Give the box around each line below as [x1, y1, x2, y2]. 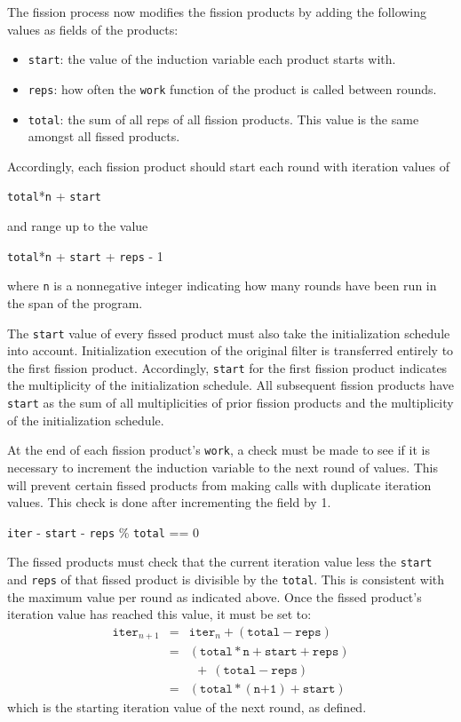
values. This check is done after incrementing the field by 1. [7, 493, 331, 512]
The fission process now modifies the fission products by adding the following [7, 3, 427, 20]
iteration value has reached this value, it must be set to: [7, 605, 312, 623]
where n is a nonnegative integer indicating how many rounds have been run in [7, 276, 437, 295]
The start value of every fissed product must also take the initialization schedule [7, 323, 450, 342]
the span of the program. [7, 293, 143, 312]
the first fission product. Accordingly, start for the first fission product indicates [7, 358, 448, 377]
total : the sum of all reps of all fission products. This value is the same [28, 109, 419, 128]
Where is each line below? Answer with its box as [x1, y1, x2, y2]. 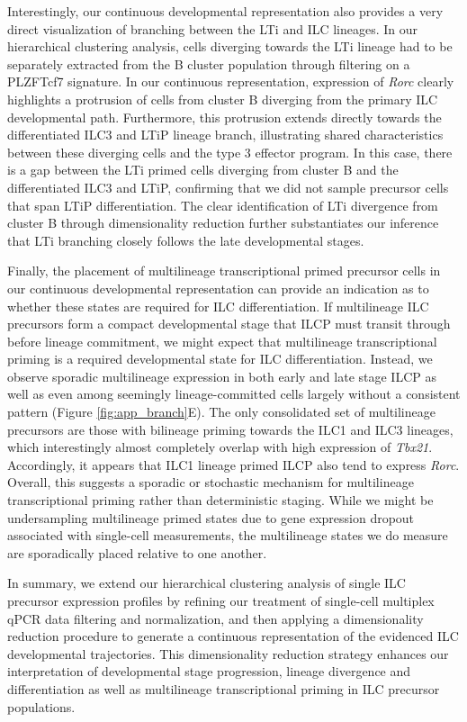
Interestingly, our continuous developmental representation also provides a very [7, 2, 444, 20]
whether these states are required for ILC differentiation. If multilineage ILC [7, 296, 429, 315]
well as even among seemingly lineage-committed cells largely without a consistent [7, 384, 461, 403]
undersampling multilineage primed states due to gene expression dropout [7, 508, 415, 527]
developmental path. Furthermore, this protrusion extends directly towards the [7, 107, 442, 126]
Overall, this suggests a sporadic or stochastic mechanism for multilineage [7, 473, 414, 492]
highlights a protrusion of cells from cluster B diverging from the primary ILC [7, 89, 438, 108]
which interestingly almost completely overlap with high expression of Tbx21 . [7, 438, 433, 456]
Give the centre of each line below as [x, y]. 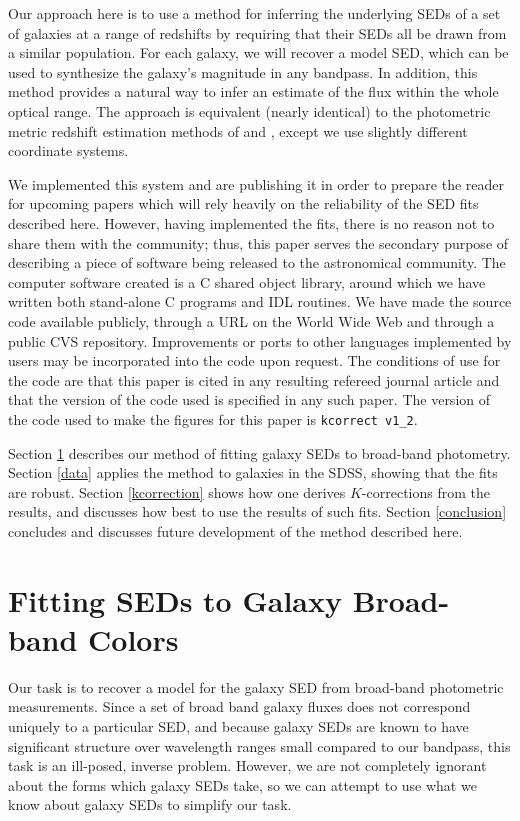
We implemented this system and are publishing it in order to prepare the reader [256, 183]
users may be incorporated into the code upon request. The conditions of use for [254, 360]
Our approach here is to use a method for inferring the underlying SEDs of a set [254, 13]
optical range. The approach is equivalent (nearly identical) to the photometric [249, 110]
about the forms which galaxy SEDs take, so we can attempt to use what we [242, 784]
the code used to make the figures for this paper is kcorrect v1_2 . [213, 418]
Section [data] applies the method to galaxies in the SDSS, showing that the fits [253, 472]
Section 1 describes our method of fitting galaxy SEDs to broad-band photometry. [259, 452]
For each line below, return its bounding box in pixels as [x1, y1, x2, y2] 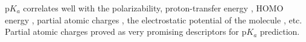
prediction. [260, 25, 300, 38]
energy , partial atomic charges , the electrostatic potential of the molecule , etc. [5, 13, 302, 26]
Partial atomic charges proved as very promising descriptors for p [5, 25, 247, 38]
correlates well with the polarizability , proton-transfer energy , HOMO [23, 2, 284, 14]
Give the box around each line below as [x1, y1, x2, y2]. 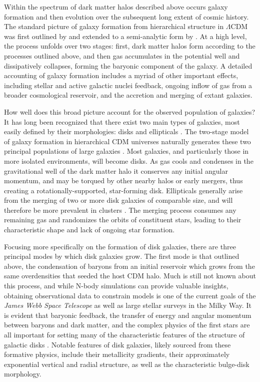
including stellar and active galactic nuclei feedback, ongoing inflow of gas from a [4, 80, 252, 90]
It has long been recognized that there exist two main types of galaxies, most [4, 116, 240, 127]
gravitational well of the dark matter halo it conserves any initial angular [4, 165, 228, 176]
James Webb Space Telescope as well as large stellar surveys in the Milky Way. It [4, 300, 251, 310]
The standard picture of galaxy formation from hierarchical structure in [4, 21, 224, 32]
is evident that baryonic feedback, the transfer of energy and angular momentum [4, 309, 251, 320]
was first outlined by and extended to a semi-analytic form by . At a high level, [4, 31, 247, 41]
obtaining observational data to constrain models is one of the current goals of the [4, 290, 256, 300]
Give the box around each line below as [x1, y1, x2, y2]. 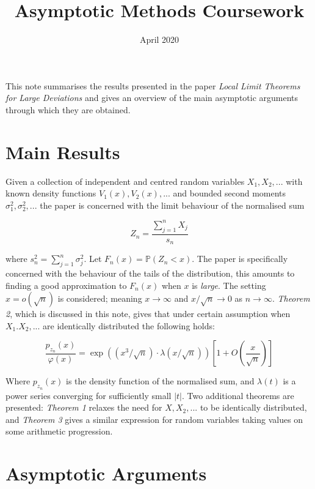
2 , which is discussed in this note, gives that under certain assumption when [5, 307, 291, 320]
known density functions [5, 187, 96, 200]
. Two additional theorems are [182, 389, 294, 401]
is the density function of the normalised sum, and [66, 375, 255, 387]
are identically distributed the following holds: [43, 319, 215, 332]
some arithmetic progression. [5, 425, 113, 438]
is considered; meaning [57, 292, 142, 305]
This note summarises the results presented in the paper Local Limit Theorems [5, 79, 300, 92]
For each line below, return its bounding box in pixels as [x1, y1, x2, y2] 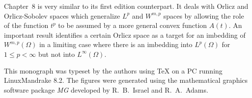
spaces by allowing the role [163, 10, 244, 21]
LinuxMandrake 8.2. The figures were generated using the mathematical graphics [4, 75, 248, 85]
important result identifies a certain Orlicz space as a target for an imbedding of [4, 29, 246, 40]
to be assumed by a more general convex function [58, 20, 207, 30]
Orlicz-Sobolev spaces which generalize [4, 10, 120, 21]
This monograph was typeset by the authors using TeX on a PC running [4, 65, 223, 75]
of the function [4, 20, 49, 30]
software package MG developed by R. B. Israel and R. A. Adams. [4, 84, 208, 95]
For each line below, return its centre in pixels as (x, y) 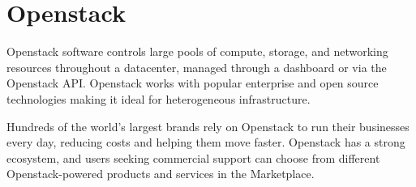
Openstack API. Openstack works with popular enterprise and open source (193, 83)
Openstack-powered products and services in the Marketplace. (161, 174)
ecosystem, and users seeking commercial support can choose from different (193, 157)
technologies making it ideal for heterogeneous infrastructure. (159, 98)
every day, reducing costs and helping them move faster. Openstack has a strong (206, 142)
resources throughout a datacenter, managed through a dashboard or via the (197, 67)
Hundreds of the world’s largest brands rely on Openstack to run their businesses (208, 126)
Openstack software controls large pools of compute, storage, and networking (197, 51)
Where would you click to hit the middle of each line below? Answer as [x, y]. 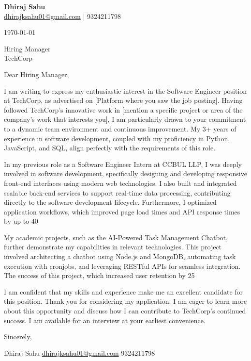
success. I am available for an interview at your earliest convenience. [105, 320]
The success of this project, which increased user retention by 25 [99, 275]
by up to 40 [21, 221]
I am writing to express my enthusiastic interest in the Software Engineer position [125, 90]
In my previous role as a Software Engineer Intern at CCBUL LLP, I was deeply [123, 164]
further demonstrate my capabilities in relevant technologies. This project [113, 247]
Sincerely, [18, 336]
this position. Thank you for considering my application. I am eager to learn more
━━━━
→ TASK DETAILS: Although the records include pictures, output only their text, exactly and completely.

→ RESULT BELOW:
Give the box around each line below as [x1, y1, x2, y2]. 
values. This check is done after incrementing the field by 1. [7, 493, 331, 512]
The fission process now modifies the fission products by adding the following [7, 3, 427, 20]
iteration value has reached this value, it must be set to: [7, 605, 312, 623]
where n is a nonnegative integer indicating how many rounds have been run in [7, 276, 437, 295]
The start value of every fissed product must also take the initialization schedule [7, 323, 450, 342]
the span of the program. [7, 293, 143, 312]
the first fission product. Accordingly, start for the first fission product indicates [7, 358, 448, 377]
total : the sum of all reps of all fission products. This value is the same [28, 109, 419, 128]
Where is each line below? Answer with its box as [x1, y1, x2, y2]. 
Interestingly, our continuous developmental representation also provides a very [7, 2, 444, 20]
whether these states are required for ILC differentiation. If multilineage ILC [7, 296, 429, 315]
well as even among seemingly lineage-committed cells largely without a consistent [7, 384, 461, 403]
undersampling multilineage primed states due to gene expression dropout [7, 508, 415, 527]
developmental path. Furthermore, this protrusion extends directly towards the [7, 107, 442, 126]
Overall, this suggests a sporadic or stochastic mechanism for multilineage [7, 473, 414, 492]
highlights a protrusion of cells from cluster B diverging from the primary ILC [7, 89, 438, 108]
which interestingly almost completely overlap with high expression of Tbx21 . [7, 438, 433, 456]
Give the centre of each line below as [x, y]. 
We implemented this system and are publishing it in order to prepare the reader [256, 183]
users may be incorporated into the code upon request. The conditions of use for [254, 360]
Our approach here is to use a method for inferring the underlying SEDs of a set [254, 13]
optical range. The approach is equivalent (nearly identical) to the photometric [249, 110]
about the forms which galaxy SEDs take, so we can attempt to use what we [242, 784]
the code used to make the figures for this paper is kcorrect v1_2 . [213, 418]
Section [data] applies the method to galaxies in the SDSS, showing that the fits [253, 472]
Section 1 describes our method of fitting galaxy SEDs to broad-band photometry. [259, 452]
For each line below, return its bounding box in pixels as [x1, y1, x2, y2] 
prediction. [260, 25, 300, 38]
energy , partial atomic charges , the electrostatic potential of the molecule , etc. [5, 13, 302, 26]
Partial atomic charges proved as very promising descriptors for p [5, 25, 247, 38]
correlates well with the polarizability , proton-transfer energy , HOMO [23, 2, 284, 14]
Give the box around each line below as [x1, y1, x2, y2]. 
including stellar and active galactic nuclei feedback, ongoing inflow of gas from a [4, 80, 252, 90]
It has long been recognized that there exist two main types of galaxies, most [4, 116, 240, 127]
gravitational well of the dark matter halo it conserves any initial angular [4, 165, 228, 176]
James Webb Space Telescope as well as large stellar surveys in the Milky Way. It [4, 300, 251, 310]
The standard picture of galaxy formation from hierarchical structure in [4, 21, 224, 32]
is evident that baryonic feedback, the transfer of energy and angular momentum [4, 309, 251, 320]
was first outlined by and extended to a semi-analytic form by . At a high level, [4, 31, 247, 41]
obtaining observational data to constrain models is one of the current goals of the [4, 290, 256, 300]
Give the box around each line below as [x1, y1, x2, y2]. 
2 , which is discussed in this note, gives that under certain assumption when [5, 307, 291, 320]
known density functions [5, 187, 96, 200]
. Two additional theorems are [182, 389, 294, 401]
is the density function of the normalised sum, and [66, 375, 255, 387]
are identically distributed the following holds: [43, 319, 215, 332]
some arithmetic progression. [5, 425, 113, 438]
is considered; meaning [57, 292, 142, 305]
This note summarises the results presented in the paper Local Limit Theorems [5, 79, 300, 92]
For each line below, return its bounding box in pixels as [x1, y1, x2, y2] 
spaces by allowing the role [163, 10, 244, 21]
LinuxMandrake 8.2. The figures were generated using the mathematical graphics [4, 75, 248, 85]
important result identifies a certain Orlicz space as a target for an imbedding of [4, 29, 246, 40]
to be assumed by a more general convex function [58, 20, 207, 30]
Orlicz-Sobolev spaces which generalize [4, 10, 120, 21]
This monograph was typeset by the authors using TeX on a PC running [4, 65, 223, 75]
of the function [4, 20, 49, 30]
software package MG developed by R. B. Israel and R. A. Adams. [4, 84, 208, 95]
For each line below, return its centre in pixels as (x, y) 
Openstack API. Openstack works with popular enterprise and open source (193, 83)
Openstack-powered products and services in the Marketplace. (161, 174)
ecosystem, and users seeking commercial support can choose from different (193, 157)
technologies making it ideal for heterogeneous infrastructure. (159, 98)
every day, reducing costs and helping them move faster. Openstack has a strong (206, 142)
resources throughout a datacenter, managed through a dashboard or via the (197, 67)
Hundreds of the world’s largest brands rely on Openstack to run their businesses (208, 126)
Openstack software controls large pools of compute, storage, and networking (197, 51)
Where would you click to hit the middle of each line below? Answer as [x, y]. 
success. I am available for an interview at your earliest convenience. [105, 320]
The success of this project, which increased user retention by 25 [99, 275]
by up to 40 [21, 221]
I am writing to express my enthusiastic interest in the Software Engineer position [125, 90]
In my previous role as a Software Engineer Intern at CCBUL LLP, I was deeply [123, 164]
further demonstrate my capabilities in relevant technologies. This project [113, 247]
Sincerely, [18, 336]
this position. Thank you for considering my application. I am eager to learn more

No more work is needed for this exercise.